- **DESCRIPTION OF THE TASK**:
Repeat, exactly as written, the lines of the records below from the first through the line with "pixels as [x, y]", but none past it.

(Dataset excerpts)

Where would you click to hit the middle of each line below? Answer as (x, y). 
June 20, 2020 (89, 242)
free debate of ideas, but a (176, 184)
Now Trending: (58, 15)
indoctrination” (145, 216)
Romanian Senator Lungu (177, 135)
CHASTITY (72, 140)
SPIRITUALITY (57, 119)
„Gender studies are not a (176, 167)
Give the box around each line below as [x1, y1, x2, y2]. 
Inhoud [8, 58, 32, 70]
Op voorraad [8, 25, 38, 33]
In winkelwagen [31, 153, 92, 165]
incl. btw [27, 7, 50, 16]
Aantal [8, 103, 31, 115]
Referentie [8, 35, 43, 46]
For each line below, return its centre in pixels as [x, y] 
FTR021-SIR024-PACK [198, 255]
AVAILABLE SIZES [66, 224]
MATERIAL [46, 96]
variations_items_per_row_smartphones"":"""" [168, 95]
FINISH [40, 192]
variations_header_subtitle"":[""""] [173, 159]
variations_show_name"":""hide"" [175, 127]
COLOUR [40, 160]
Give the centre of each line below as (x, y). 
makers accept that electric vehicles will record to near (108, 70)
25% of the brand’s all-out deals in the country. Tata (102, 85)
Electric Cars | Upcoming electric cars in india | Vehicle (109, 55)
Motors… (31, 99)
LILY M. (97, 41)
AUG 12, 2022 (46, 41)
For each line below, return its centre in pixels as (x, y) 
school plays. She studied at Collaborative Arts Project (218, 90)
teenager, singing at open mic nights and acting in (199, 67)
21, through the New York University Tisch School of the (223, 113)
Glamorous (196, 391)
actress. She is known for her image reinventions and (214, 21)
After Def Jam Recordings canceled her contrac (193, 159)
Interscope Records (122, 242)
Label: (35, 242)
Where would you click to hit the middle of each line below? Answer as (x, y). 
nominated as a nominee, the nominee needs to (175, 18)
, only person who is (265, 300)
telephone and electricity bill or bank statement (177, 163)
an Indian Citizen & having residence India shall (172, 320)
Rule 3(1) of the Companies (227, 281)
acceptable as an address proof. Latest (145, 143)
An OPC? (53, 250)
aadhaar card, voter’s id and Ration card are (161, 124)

- **RESULT OF THE TASK**:
Where would you click to hit the middle of each line below? Answer as (x, y). 
June 20, 2020 (89, 242)
free debate of ideas, but a (176, 184)
Now Trending: (58, 15)
indoctrination” (145, 216)
Romanian Senator Lungu (177, 135)
CHASTITY (72, 140)
SPIRITUALITY (57, 119)
„Gender studies are not a (176, 167)
Give the box around each line below as [x1, y1, x2, y2]. 
Inhoud [8, 58, 32, 70]
Op voorraad [8, 25, 38, 33]
In winkelwagen [31, 153, 92, 165]
incl. btw [27, 7, 50, 16]
Aantal [8, 103, 31, 115]
Referentie [8, 35, 43, 46]
For each line below, return its centre in pixels as [x, y] 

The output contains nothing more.